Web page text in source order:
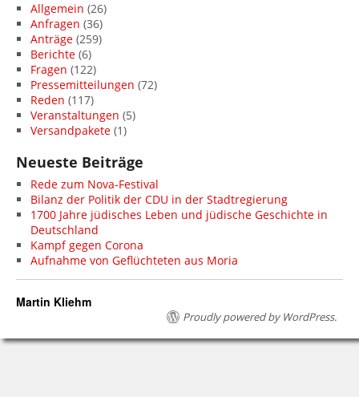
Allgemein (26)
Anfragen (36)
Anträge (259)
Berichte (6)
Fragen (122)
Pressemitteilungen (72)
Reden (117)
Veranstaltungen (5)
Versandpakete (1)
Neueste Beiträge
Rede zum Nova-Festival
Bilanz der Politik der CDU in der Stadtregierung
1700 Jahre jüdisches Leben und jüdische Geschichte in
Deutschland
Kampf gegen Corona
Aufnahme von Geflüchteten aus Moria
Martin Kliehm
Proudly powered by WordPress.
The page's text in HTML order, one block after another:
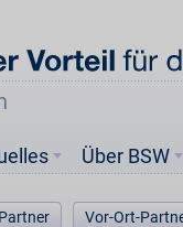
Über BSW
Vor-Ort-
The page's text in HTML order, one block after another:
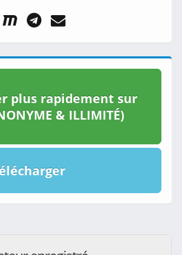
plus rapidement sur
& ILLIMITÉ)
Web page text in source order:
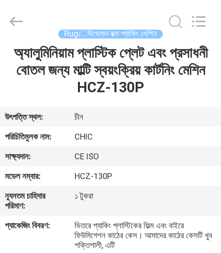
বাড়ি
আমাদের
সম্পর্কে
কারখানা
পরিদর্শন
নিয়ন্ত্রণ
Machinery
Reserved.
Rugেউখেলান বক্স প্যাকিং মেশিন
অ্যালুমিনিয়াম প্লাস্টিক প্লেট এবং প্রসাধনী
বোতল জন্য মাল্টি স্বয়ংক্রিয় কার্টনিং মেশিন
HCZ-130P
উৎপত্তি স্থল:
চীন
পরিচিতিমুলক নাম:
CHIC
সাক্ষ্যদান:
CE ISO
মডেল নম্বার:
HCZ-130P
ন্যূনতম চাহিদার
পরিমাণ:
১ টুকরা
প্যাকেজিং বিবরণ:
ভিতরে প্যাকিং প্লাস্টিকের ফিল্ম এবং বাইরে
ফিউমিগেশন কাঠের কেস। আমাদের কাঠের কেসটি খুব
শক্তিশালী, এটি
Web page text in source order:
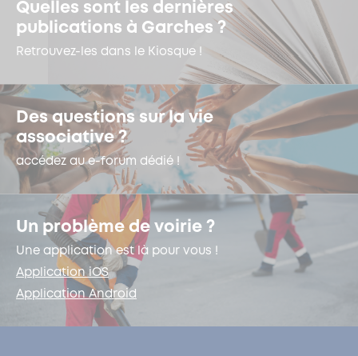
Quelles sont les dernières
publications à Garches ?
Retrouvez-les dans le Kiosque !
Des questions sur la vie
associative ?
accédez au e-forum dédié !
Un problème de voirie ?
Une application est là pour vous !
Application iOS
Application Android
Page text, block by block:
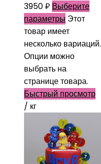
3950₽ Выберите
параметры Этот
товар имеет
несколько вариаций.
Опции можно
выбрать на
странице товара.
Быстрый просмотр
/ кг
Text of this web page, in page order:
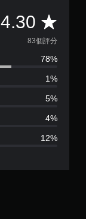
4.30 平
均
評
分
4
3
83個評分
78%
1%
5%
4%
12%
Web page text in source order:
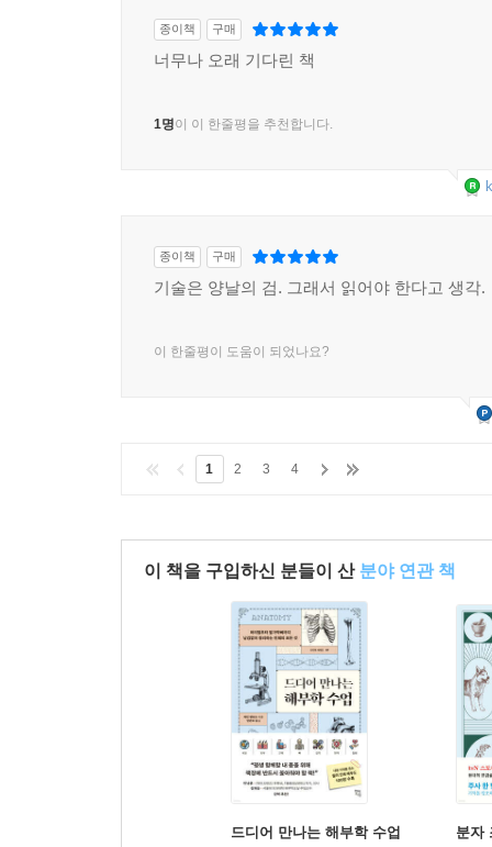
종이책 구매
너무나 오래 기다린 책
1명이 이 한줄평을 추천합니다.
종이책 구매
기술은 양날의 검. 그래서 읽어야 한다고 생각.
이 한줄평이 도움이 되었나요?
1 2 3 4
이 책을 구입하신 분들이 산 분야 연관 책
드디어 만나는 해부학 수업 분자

====================

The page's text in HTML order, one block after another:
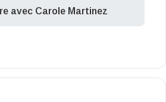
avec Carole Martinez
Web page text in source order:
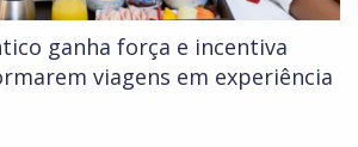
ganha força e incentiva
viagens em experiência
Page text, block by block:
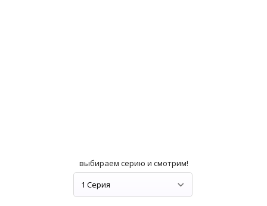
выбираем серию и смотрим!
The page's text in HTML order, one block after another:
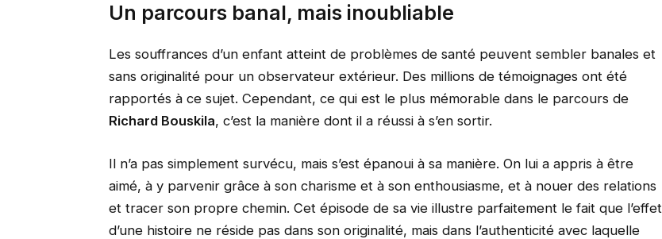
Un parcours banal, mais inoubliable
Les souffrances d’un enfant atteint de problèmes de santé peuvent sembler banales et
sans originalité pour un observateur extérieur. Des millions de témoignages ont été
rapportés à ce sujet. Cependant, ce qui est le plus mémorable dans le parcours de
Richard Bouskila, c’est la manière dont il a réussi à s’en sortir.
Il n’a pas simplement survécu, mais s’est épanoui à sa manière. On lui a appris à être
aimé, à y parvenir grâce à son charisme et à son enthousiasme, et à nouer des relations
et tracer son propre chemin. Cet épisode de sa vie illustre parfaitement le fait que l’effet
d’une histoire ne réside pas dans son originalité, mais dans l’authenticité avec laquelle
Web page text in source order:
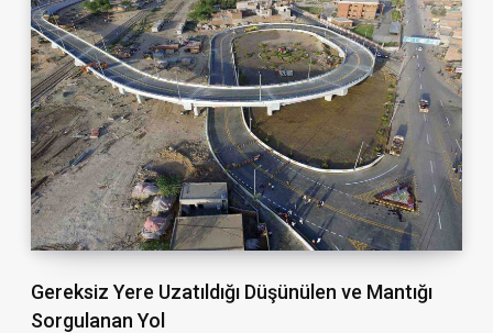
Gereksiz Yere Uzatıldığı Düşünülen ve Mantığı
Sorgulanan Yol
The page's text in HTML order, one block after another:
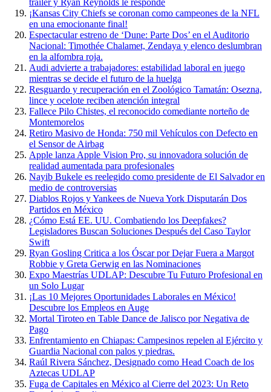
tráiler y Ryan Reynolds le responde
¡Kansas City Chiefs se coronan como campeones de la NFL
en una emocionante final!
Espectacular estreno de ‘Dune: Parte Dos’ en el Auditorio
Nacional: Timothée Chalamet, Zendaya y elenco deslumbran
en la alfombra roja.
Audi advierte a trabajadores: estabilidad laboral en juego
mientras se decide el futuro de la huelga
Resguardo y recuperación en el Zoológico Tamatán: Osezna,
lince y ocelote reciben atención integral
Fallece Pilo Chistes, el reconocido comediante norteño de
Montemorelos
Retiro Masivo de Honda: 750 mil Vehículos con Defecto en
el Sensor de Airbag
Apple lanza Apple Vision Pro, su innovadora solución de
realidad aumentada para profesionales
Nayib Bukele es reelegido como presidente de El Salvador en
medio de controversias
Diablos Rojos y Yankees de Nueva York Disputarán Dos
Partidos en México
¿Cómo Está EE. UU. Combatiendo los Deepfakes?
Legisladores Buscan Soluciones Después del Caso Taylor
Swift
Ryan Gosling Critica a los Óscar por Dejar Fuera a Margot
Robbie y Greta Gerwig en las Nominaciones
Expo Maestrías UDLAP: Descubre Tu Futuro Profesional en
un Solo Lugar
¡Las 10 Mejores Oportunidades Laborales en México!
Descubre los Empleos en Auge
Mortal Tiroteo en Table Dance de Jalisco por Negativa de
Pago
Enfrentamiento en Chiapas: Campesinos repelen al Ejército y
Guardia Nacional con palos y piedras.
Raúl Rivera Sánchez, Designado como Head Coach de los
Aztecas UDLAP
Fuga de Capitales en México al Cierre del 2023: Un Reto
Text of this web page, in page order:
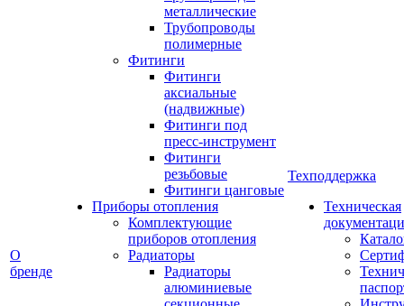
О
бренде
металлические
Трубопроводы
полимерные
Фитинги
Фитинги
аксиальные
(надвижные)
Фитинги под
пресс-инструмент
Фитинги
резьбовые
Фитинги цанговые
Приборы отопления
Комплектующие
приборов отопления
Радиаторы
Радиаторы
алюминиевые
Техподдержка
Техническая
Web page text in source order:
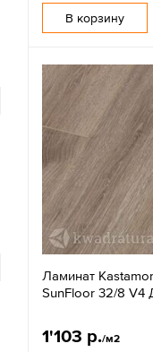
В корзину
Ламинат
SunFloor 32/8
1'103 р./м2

====================

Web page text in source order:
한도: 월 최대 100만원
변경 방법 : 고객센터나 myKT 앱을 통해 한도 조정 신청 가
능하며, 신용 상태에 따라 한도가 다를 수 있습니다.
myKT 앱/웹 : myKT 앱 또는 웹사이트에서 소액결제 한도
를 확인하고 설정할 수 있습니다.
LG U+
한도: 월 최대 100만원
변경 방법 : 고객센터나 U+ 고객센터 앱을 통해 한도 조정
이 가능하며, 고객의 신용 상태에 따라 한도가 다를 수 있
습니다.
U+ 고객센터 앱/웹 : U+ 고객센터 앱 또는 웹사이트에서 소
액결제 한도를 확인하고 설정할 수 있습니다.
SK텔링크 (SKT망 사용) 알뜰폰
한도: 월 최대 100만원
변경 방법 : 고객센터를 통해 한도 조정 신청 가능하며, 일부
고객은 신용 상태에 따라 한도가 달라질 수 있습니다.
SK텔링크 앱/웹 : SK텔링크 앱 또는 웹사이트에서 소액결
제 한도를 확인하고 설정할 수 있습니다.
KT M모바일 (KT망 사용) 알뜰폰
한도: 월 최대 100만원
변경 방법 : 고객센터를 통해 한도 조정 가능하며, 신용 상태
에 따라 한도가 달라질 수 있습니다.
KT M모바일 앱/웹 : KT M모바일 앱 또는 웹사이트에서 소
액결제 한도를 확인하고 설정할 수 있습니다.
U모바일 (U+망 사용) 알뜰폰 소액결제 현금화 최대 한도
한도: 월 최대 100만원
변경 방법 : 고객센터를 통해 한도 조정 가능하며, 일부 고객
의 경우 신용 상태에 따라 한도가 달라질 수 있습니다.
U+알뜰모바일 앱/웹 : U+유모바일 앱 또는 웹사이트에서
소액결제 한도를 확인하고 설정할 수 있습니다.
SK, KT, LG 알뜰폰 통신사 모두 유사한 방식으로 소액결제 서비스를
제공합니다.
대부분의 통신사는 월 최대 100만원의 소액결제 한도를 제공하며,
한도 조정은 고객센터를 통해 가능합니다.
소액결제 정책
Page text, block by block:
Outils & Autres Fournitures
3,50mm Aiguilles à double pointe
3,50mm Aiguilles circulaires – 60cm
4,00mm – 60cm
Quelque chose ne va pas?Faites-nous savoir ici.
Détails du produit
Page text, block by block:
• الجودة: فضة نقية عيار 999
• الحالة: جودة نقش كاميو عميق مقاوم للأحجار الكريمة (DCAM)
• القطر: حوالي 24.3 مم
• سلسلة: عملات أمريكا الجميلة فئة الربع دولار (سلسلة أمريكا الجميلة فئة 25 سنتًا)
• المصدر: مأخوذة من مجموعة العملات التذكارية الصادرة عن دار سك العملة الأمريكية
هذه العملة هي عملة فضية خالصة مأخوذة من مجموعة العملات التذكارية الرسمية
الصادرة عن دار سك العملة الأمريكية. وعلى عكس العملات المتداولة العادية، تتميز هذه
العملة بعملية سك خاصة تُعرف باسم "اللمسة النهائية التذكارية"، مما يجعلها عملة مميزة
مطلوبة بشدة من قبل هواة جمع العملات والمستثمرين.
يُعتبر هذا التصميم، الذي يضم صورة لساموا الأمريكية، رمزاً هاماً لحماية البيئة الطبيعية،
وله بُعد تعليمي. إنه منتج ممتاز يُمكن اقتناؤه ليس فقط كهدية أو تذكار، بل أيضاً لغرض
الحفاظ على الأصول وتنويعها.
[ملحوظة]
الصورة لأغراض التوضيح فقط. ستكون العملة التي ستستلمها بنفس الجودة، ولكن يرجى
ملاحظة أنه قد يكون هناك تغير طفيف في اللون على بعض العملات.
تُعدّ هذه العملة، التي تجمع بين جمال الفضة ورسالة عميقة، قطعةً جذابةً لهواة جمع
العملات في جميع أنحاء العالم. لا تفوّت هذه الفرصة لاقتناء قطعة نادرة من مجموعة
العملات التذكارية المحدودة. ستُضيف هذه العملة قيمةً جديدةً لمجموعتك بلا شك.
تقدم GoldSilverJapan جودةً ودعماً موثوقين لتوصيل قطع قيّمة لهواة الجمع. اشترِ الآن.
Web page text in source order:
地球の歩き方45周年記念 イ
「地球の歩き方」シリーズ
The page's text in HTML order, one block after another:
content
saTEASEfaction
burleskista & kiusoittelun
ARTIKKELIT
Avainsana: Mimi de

====================

* What needs to be done
Above are the records; print exactly the lines from the line with "소액결제 한도를 확인하고 설정할 수 있습니다." to the line with "حوالي 24.3 مم", including both, and nothing else.

* Solution to this task
소액결제 한도를 확인하고 설정할 수 있습니다.
SK, KT, LG 알뜰폰 통신사 모두 유사한 방식으로 소액결제 서비스를
제공합니다.
대부분의 통신사는 월 최대 100만원의 소액결제 한도를 제공하며,
한도 조정은 고객센터를 통해 가능합니다.
소액결제 정책
Page text, block by block:
Outils & Autres Fournitures
3,50mm Aiguilles à double pointe
3,50mm Aiguilles circulaires – 60cm
4,00mm – 60cm
Quelque chose ne va pas?Faites-nous savoir ici.
Détails du produit
Page text, block by block:
• الجودة: فضة نقية عيار 999
• الحالة: جودة نقش كاميو عميق مقاوم للأحجار الكريمة (DCAM)
• القطر: حوالي 24.3 مم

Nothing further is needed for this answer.